# How to hot wire?



## McGaw (Sep 27, 2007)

Hi there,
I have a really old, like 50's model, case lawn tractor. 10 hp 46"? cut. Just wondering if anyone could tell me very easily how to hot wire it, or if they could provide a diagram? That would be very helpfull. Thank you very much.


----------



## 47_47 (Sep 11, 2007)

Why do you need to hot wire? Have you lost the key?
What does the tractor do?
No crank?
Crank/ no start/ no spark?
Do you crank the engine with the key or does it have a seperate switch?
6 or 12 volts? Positive or negative ground?
Starter relay or solenoid?
Do you plan on mowing with this tractor or just need to move it?


----------



## McGaw (Sep 27, 2007)

47_47
My neighbor was interested when I told him how old it was and told me I should hotwire it, make sure it works. 
I put the key in, turn it, press the starter button, the starter will spin. It won't "roar to life" though. It's moving fast enough. It is a hydrostatic and we had to re-align the pump. I'm just not sure what to do next. I'm going to try a new spark plug. It does have a seperate switch. It's 12 volts. I beleive it is negative ground. I plan on mowing with it, as well as pulling with it. I've got a couple of pics and I will go out when it stops raining to take some more.


----------



## McGaw (Sep 27, 2007)

pic 1


----------



## 47_47 (Sep 11, 2007)

Hydrostatic should be for just the drive, mower or PTO and should not have anything to do with the engine not starting.

Four primary reasons for this not to start.
No/ weak spark
No/ contaminated fuel
No air
Compression/ timing

All areas must be in reasonable working order for the tractor to start. I would follow a systematic approach and check them one by one. Below is what I would do.

Inspect/ replace the plug. Check for spark by removing the plug wire and attach it to a spark tester. You can use another spark plug as a tester, connect the wire to another spark plug and ground the plug to the engine. Have a helper try to start the engine and you notate if you have a blue spark. Do not use this homemade tester near fuel or vapors. If you have spark, hot wiring will not help, the ignition system to the plug is fine. 
Hot wiring in your case would be to run a wire from the (positive battery, if negative ground) to the + primary terminal of the coil, turn the key to run and push the button to crank the engine. You are appyling full battery voltage to ignition system.

Remove the air cleaner and spray a small amount of carb cleaner into the carb. Do not use starting fluid, it strips all internal lubrication from the cylinders. Try to start the engine. If it sputters or seems like it wants to fire, best results are to hold the throttle almost wide open and repeat. Do not allow the engine to over rev, your oil will need a little time to circulate.

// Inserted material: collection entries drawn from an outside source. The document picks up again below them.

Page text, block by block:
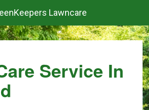
Lawncare
Service In
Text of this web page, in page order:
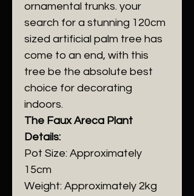
ornamental trunks. your
search for a stunning 120cm
sized artificial palm tree has
come to an end, with this
tree be the absolute best
choice for decorating
indoors.
The Faux Areca Plant
Details:
Pot Size: Approximately
15cm
Weight: Approximately 2kg
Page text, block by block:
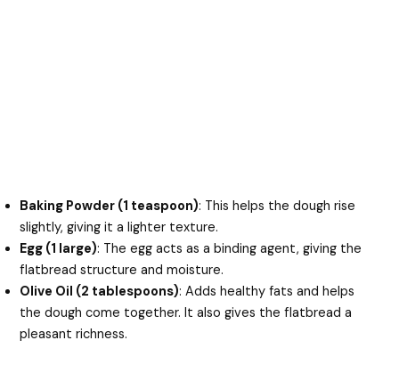
Baking Powder (1 teaspoon): This helps the dough rise
slightly, giving it a lighter texture.
Egg (1 large): The egg acts as a binding agent, giving the
flatbread structure and moisture.
Olive Oil (2 tablespoons): Adds healthy fats and helps
the dough come together. It also gives the flatbread a
pleasant richness.
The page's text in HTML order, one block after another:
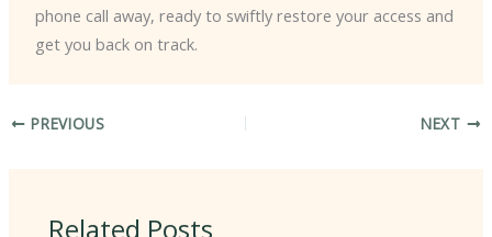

Check the engine compression with a gauge. I do not know what it should read, but older engines should be around 60-80 psi. If the compression is low, you may have a stuck ring. Put a 1-2 table spoons clean engine oil into the plug hole and allow it to set over night.

If you narrow it down to an area, I'll try to help you further.

Sweet machine, take a few picture under the hood.
Mike


----------



## McGaw (Sep 27, 2007)

47_47
I think I figured it out. Put a new spark plug. Still nothing. My friend told me it's probably because I have to run a wire to or from the points or something. He's got a case so he said he'll take a look under teh hood of his and see where the wire should go. We'll see if that works. 
I did manage to take some pics. 
Model is 155
No. is 9616075
Manufactured in U.S.A. 
J.I. CASE Company
Racine-Wisconsin-U.S.A.


----------



## McGaw (Sep 27, 2007)

One more.


----------



## 47_47 (Sep 11, 2007)

Check for battery voltage with the key on at the + terminal of the coil with a test light. If you have power here, the primary side of your ignition is ok up to the coil and hot wiring will not help. That is the one you would need to apply battery voltage to hot wire. I would remove the spark plug, ground the metal shell, not the ceramic insulator to the head and have a helper try to start the engine. You could either hold it to the head with insulated pliers and do not touch any other part of the tractor or use a jumper wire. If you have spark, then the reason for a no start is probably elsewhere. 
Are you getting fuel to the carb? Remove the 1/4" line and check. Is the fuel fresh?
Let me know.


----------



## McGaw (Sep 27, 2007)

With some work, we got it figured out. Found out the wires were just switched around. haha. Thanks for all your help. Runs like a champ now. Well except we need some speed clips(?) for the throttle and choke.
Think I might just tack them on with a welder. 
Anyone know where I can get them though?


----------



## 47_47 (Sep 11, 2007)

Glad to hear you got it running. Do not weld the cables in place. You will also weld the inner cable to the outer sheath. I'd phone auto parts stores, or small engine / lawn mower repair shops. A lot of people generally buy new mowers in the spring and you may find something at the curb that would work.


----------



## McGaw (Sep 27, 2007)

Ok. Thanks. 
I've called around to every shop I could think of or find in the phone book. Noone had any or they said I would have to buy the whole motor. A few people said they've never heard or seen of them.
It backfires. Any way of stopping that? Or tuning it somehow so it doesn't consume so much gas?


----------



## 47_47 (Sep 11, 2007)

Not really a small engine tech, but is the choke plate open and not fully closed as in your pics? Trace the wire from - side of the coil and let me know where it goes. It should go to the points or similar primary triger mechanism. Pics of this area will be helpful.


----------